Perhaps it is us that made God in our image and not the other way around. All of the characteristics we put in God can in some way be found in our society. The massive amount of scientific and medical knowledge is so large and well-documented that it borders on omniscience. The power that we have as a society to heal the sick, comfort people, feed people, and just do good is amazing. Putting all one’s faith in a god makes you focus on the supernatural instead of what’s really there. But when we put our faith in our fellow man, the world suddenly becomes an amazing place, not stricken by a curse, but flourishing with possibility. Goodness doesn’t come from a god; goodness is realized by us, and it’s our responsibility if it isn’t.

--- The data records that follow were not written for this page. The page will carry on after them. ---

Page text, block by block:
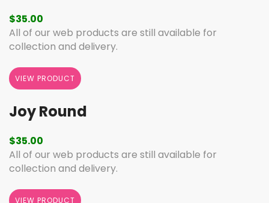
$35.00
All of our web products are still available for
collection and delivery.
VIEW PRODUCT
Joy Round
$35.00
All of our web products are still available for
collection and delivery.
VIEW PRODUCT
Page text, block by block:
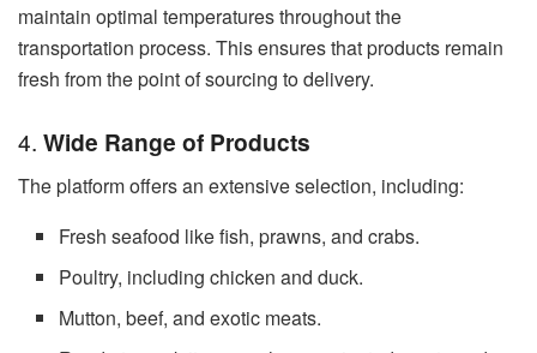
maintain optimal temperatures throughout the
transportation process. This ensures that products remain
fresh from the point of sourcing to delivery.
4. Wide Range of Products
The platform offers an extensive selection, including:
Fresh seafood like fish, prawns, and crabs.
Poultry, including chicken and duck.
Mutton, beef, and exotic meats.
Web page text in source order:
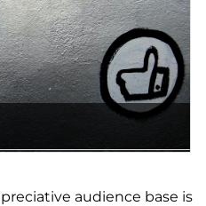
audience base is
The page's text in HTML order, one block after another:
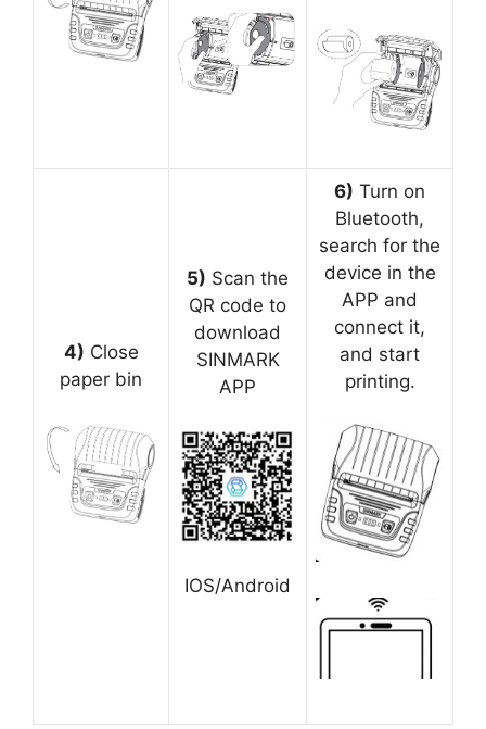
4) Close
paper bin
5) Scan the
QR code to
download
SINMARK
APP
IOS/Android
6) Turn on
Bluetooth,
search for the
device in the
APP and
connect it,
and start
printing.
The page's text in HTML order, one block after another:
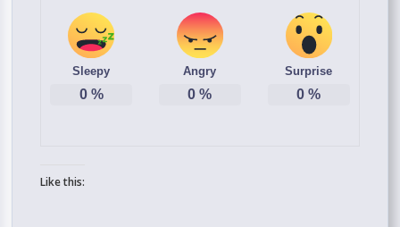
Sleepy
0%
Angry
0 %
Surprise
0 %
Like this:
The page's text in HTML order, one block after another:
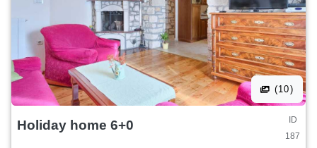
(10)
Holiday home 6+0
ID
187
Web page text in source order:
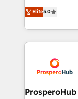
extension of
partnership.
Operations,
ready Website Design With over 15 years
help
and customer
us because
with the care
big enough to
Elite5.0
ProsperoHub
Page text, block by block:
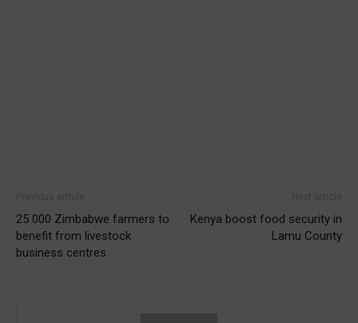
25 000 Zimbabwe farmers to
benefit from livestock
business centres
Kenya boost food security in
Lamu County
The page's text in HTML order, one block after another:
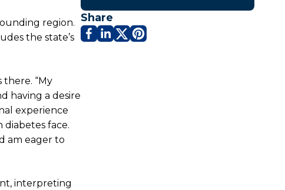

Humanism, ethics and moral philosophy help us to discover the moral laws. Biblical authors took a stab at it, but we can and are doing better. It’s time that we break from the human tradition of the past 10,000 years and stop looking to the sky, supposed sacred texts, or pieces of toast for guidance and meaning. It’s time we started really seeing each other, hearing the countless untold stories and understanding the mutual respect it brings. We should live to awaken possibility in others, and be less quick to judge others for race, religion or orientation because we realize that we’re all in this together. So for one man, the movement begins.